*TRY IT:* Show each line of the listing in which the word "Verify" occurs.

*RECORDS FOR THE TASK:*
+-------+

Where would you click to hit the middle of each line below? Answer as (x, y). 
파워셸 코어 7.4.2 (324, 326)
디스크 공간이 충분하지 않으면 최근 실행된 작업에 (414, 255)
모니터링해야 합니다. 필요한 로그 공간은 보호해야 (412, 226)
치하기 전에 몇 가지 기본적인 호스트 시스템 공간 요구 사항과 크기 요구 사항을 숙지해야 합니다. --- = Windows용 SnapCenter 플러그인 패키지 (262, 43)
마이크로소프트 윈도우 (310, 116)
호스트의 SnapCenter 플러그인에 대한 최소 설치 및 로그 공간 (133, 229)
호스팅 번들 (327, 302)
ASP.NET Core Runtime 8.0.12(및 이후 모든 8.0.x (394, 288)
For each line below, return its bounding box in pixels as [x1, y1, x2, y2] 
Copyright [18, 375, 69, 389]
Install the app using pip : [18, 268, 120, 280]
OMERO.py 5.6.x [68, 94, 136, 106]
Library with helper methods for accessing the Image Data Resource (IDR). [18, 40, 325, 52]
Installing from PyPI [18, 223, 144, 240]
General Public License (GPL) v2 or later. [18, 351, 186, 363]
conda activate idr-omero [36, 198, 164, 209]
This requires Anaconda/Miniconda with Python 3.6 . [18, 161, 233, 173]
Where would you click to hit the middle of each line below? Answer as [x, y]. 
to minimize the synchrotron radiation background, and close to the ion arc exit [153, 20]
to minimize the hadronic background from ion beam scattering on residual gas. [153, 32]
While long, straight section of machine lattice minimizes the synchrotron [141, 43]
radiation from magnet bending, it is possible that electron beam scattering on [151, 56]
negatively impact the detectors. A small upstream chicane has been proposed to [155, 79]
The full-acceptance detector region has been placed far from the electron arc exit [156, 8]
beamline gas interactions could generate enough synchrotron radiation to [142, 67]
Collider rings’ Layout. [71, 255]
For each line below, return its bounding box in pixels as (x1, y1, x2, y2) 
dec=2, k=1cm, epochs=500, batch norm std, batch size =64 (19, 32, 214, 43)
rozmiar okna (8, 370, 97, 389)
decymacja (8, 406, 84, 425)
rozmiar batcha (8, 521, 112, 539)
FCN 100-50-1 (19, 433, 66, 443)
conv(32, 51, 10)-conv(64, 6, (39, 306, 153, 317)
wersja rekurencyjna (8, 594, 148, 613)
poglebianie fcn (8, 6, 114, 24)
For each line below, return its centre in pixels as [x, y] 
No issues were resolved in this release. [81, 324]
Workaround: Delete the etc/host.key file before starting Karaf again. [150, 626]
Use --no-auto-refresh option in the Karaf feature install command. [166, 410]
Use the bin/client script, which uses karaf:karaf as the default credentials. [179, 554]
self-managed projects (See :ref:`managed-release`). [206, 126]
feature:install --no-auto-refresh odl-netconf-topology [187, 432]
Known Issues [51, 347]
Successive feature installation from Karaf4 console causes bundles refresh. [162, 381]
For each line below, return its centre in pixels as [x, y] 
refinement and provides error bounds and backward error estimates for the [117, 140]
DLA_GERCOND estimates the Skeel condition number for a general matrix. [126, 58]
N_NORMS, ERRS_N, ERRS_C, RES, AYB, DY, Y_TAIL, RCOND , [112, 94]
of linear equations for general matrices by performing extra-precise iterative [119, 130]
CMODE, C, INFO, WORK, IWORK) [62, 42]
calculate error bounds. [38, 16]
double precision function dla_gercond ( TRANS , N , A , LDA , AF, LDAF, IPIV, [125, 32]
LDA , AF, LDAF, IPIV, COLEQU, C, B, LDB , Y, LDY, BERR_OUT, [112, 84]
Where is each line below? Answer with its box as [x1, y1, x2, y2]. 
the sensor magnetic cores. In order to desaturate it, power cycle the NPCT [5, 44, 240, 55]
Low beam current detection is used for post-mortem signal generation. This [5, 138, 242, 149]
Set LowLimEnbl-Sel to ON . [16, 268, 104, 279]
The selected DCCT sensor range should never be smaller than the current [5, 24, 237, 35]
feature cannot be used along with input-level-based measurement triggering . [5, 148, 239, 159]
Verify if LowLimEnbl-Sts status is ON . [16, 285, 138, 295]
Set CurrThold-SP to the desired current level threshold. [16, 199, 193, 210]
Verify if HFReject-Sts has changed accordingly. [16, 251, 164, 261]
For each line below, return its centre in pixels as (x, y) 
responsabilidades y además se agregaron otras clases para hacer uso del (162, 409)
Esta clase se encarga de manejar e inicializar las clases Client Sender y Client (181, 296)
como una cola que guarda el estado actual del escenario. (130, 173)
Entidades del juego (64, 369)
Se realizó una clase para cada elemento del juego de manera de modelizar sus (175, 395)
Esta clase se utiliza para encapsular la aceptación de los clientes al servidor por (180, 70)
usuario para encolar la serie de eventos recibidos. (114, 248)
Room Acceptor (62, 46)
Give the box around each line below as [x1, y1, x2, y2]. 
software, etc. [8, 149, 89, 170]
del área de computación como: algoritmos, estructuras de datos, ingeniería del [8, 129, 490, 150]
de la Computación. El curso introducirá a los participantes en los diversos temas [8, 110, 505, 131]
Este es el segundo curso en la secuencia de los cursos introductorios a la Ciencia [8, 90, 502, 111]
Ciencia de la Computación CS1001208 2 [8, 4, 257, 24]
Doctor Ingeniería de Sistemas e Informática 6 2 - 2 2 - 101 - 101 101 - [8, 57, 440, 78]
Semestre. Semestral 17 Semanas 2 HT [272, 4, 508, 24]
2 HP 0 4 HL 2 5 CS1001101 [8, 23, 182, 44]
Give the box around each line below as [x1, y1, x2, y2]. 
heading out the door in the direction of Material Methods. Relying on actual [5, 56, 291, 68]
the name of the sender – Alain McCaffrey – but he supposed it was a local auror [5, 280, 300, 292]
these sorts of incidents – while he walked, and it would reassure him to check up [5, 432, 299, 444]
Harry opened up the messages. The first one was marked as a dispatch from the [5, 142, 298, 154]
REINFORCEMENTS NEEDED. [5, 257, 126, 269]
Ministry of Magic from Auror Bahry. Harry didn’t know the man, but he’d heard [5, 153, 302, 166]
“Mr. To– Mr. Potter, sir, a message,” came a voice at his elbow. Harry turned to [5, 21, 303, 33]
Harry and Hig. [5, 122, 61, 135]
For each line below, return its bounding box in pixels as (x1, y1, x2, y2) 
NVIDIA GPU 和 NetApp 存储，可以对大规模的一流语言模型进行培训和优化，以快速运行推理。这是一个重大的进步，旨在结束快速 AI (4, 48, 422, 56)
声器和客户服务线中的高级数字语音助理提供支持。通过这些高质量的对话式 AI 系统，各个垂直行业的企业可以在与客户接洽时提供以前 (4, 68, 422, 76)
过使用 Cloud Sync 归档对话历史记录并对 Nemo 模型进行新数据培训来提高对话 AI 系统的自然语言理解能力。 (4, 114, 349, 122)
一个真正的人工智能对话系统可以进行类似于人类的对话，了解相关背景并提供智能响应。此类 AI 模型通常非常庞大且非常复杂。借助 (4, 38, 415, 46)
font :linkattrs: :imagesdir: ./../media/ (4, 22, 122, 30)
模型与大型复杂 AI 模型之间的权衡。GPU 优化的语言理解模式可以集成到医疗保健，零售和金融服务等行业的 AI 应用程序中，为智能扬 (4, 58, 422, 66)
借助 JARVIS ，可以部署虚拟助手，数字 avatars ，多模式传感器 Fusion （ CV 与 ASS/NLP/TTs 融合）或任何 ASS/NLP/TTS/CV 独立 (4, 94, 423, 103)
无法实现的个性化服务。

+-------+

*TASK SOLUTION:*
Verify if LowLimEnbl-Sts status is ON . [16, 285, 138, 295]
Verify if HFReject-Sts has changed accordingly. [16, 251, 164, 261]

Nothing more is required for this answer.